Who's Building Economic and Political Agendas for Black, Working Class Power?

Who's Building Economic and Political Agendas for Black, Working Class Power?

by Thinq Tanq

March 26, 2022 / 6322 AFK

National Conference on a Black Cooperative Agenda

April 6-8 | Baltimore, Maryland | Info & Registration

In 2022, The Network for Developing Conscious Communities is rewriting Black cooperative history in the United States with the rebirth of The National Conference on Black Cooperative Agenda. The conference theme is “Building Cooperative Capacity Through Conscious Practices”

This conference is a testimony to the work of The Poor People's Development Foundation (PPDF), a group founded by civil rights workers in 1968 with the purpose of bringing together and educating Black and poor people on the importance of building a strong cooperative ecosystem throughout the United States.

Ujima People's Progress Party 2022 Statewide Conference

April 23 | Greater Landover, Maryland / Online | Info & Registration

The 3rd state conference of the UPP, building a black workers-led, anti-capitalist, anti-racist, anti-sexist electoral party in Maryland

10:30am Doors Open

11:00am Conference Opening Session

12:00pm Fighting Police Brutality/Corruption/Murder

1:00pm Community Control of Housing/Fighting Gentrification

2:00pm Lunch Break

2:30pm Building Black Worker-led Mutual Aid/Building Labor & Community Solidarity

3:30pm Plenary Session

4:30pm Conference End

These events and the broader movements from which they come are critical for black liberation because they de-center an approach to social progress that hinges on economic assimilation into capitalism and political assimilation into colonialism and imperialism.

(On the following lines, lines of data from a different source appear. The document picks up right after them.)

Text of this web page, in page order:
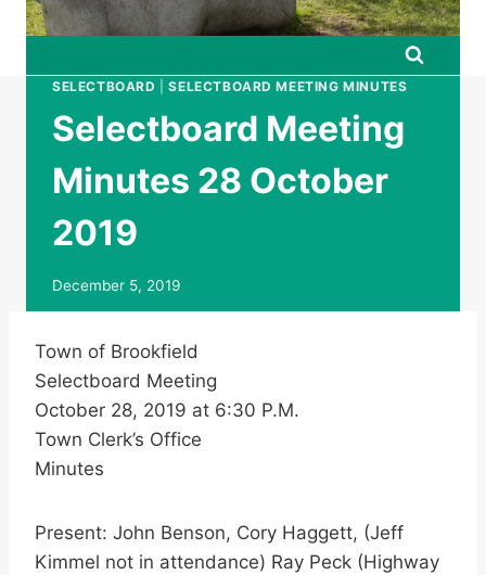
SELECTBOARD |SELECTBOARD MEETING MINUTES
Selectboard Meeting
Minutes 28 October
2019
December 5, 2019
Town of Brookfield
Selectboard Meeting
October 28, 2019 at 6:30 P.M.
Town Clerk’s Office
Minutes
Present: John Benson, Cory Haggett, (Jeff
Kimmel not in attendance) Ray Peck (Highway

As Dr. Cornel West explains here, such approaches have primarily benefited the most privileged segment of the black population which is more committed to individualist, upward mobility than our collective empowerment and self-determination.

Without reengineering our economic activity and defining a class conscious political agenda, then even in this post Civil Rights era, black life in the US will continue to be undervalued: Median, black household net wealth will continue to head to zero dollars. The politicians that black voters overwhelmingly support will continue to defend capitalism, its poverty, wars and ecological destruction. The racist, classist criminal justice system will be the subject of periodic media outrage before ritualistically producing no substantive change. Black home evictions and healthcare - etcetera, etcetera. We're not a few black judges, millionaires or politicians away from a healthy society.

Instead, of just recycling affirmative action to produce diversity and inclusion... instead of just replacing elected, imperialist Republicans with elected, imperialist Democrats... instead of just reproducing Wall Street and its massive shortcomings by aspiring for a Black Wall Street... instead of building "movements" that depend indefinitely on the philanthropy of exploitative companies, black people and our accomplices can trust black people with power over our own lives.

Organizations and events like the ones above have the potential for producing institutions, economic philosophies, political philosophies, culture and history that might actually have a chance of advancing black, working class power, relationships and health.